Where the Melamine Came From

November 14th, 2008 | Sources: Washington Post

Two summers ago, Chinese authorities discovered that melamine, a nitrogen-rich chemical used to make plastics and fertilizer, had been added to pet food which was then exported to the US. The tainted food poisoned thousands of dogs and cats.

Officials subsequently banned melamine from animal and human food, and designated it a controlled substance. This meant the government was supposed to supervise all aspects of its production and distribution.

Soon thereafter, melamine got into China’s milk supply, sickened 54,000 babies, killed four and indelibly stained the nation’s reputation as factory for the world’s goods.

How could that happen?

Simply put, the government’s surveillance plan proved to be no match for a hellish combination of impoverished farmers, chemical manufacturers out to increase profits, organized crime syndicates and complicit local officials.

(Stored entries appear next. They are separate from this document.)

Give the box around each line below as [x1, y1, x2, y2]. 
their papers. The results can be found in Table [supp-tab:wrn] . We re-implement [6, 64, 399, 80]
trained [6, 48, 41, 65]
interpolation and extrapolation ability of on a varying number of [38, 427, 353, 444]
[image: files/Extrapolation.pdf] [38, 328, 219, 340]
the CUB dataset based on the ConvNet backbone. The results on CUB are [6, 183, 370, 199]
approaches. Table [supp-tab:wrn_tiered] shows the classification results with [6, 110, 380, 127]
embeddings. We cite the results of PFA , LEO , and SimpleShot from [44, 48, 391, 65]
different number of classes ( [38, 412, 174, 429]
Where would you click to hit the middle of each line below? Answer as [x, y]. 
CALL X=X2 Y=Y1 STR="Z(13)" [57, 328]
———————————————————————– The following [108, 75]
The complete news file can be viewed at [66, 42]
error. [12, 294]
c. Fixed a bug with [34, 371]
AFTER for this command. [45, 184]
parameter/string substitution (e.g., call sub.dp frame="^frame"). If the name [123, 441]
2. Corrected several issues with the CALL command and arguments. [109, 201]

Few in China’s army of small dairy farmers had heard about the pet food scandal and even fewer had ever heard of melamine. But they all knew where to get tasteless, white “protein powder” that supposedly rendered milk more nutritious and marketable, and when added to plain water created a slurry that could pass quality tests for milk all by itself.

The farmers claim they were not told the powder was a poison. Many had been squeezed between rising commodity prices and government price controls and could not break even without melamine economics.

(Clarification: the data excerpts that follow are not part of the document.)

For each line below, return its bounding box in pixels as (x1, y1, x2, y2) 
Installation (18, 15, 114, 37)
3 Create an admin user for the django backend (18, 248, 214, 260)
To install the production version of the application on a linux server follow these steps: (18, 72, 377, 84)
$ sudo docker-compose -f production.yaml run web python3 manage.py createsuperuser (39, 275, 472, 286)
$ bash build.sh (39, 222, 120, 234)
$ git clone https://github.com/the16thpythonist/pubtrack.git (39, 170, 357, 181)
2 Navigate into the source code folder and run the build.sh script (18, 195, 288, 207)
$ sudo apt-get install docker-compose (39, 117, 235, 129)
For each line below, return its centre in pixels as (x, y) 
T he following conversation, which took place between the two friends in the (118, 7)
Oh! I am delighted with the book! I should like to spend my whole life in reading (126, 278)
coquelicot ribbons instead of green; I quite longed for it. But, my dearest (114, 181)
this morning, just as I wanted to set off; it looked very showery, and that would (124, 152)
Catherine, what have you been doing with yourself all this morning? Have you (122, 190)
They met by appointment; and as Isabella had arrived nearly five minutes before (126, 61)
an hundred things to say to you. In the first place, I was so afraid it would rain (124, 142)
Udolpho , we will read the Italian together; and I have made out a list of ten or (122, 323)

The “protein powder” distributers were actually organized crime syndicates that secured the toxic substance from chemical manufacturing plants. They sold the powder out of legitimate-looking stores, placed representatives at milk production facilities, utilized door-to-door salesmen and stood by to answer questions about how to use the product.

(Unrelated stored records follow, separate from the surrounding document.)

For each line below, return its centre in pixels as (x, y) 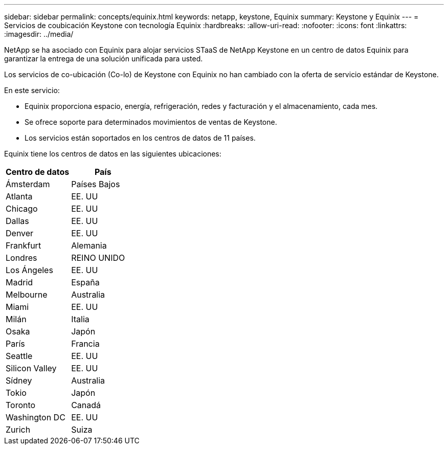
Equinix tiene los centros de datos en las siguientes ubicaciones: (113, 154)
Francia (85, 344)
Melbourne (27, 295)
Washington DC (36, 417)
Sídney (19, 380)
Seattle (19, 356)
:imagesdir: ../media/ (39, 34)
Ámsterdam (28, 184)

The toxic powder was produced by chemical engineers who purchased scrap melamine, a byproduct of various manufacturing processes, and converted it to a form that would dissolve in water.

The manufacturers were pleasantly surprised to profit from something they had heretofore called waste. They dared not ask why customers wanted melamine scrap.

“I don’t know if my customers tell me the truth or not. I didn’t ask for what purpose they buy it,” Liu Qiujiang told the Washington Post. Liu works at a chemical company situated near the headquarters of the Sanlu group, a diary company at the epicenter of the national disgrace.